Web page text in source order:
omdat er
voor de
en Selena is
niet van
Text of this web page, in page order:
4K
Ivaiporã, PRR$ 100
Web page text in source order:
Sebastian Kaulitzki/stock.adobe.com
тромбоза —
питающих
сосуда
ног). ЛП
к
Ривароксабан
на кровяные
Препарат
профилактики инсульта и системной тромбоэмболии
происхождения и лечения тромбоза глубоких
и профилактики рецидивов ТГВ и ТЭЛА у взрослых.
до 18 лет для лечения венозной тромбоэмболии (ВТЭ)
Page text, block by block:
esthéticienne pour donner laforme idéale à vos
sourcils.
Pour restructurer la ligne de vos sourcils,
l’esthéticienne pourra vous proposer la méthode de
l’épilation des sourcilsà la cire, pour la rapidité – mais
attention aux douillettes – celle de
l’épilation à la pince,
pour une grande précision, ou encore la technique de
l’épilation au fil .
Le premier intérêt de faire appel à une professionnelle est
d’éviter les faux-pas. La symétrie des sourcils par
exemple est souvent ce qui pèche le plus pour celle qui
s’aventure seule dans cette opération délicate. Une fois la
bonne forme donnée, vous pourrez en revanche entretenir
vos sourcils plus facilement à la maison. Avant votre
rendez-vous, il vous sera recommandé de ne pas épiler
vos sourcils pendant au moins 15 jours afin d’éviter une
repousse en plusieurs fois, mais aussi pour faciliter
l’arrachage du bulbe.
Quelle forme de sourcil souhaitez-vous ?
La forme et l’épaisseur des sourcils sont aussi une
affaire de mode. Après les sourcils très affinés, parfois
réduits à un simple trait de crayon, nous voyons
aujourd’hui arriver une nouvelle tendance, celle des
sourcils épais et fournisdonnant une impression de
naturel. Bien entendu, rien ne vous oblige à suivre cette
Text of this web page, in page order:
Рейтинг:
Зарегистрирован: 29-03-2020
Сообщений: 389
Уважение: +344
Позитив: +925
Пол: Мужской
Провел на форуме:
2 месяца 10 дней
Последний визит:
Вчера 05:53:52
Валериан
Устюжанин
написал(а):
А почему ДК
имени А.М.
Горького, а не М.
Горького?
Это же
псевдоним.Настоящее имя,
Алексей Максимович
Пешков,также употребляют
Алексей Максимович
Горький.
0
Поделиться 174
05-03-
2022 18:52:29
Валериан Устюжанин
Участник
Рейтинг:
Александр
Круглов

--

Task goal:
Give back exactly the lines from the one containing "Позитив: +925" through the end of the material above, and nothing else.

Solution to this task:
Позитив: +925
Пол: Мужской
Провел на форуме:
2 месяца 10 дней
Последний визит:
Вчера 05:53:52
Валериан
Устюжанин
написал(а):
А почему ДК
имени А.М.
Горького, а не М.
Горького?
Это же
псевдоним.Настоящее имя,
Алексей Максимович
Пешков,также употребляют
Алексей Максимович
Горький.
0
Поделиться 174
05-03-
2022 18:52:29
Валериан Устюжанин
Участник
Рейтинг:
Александр
Круглов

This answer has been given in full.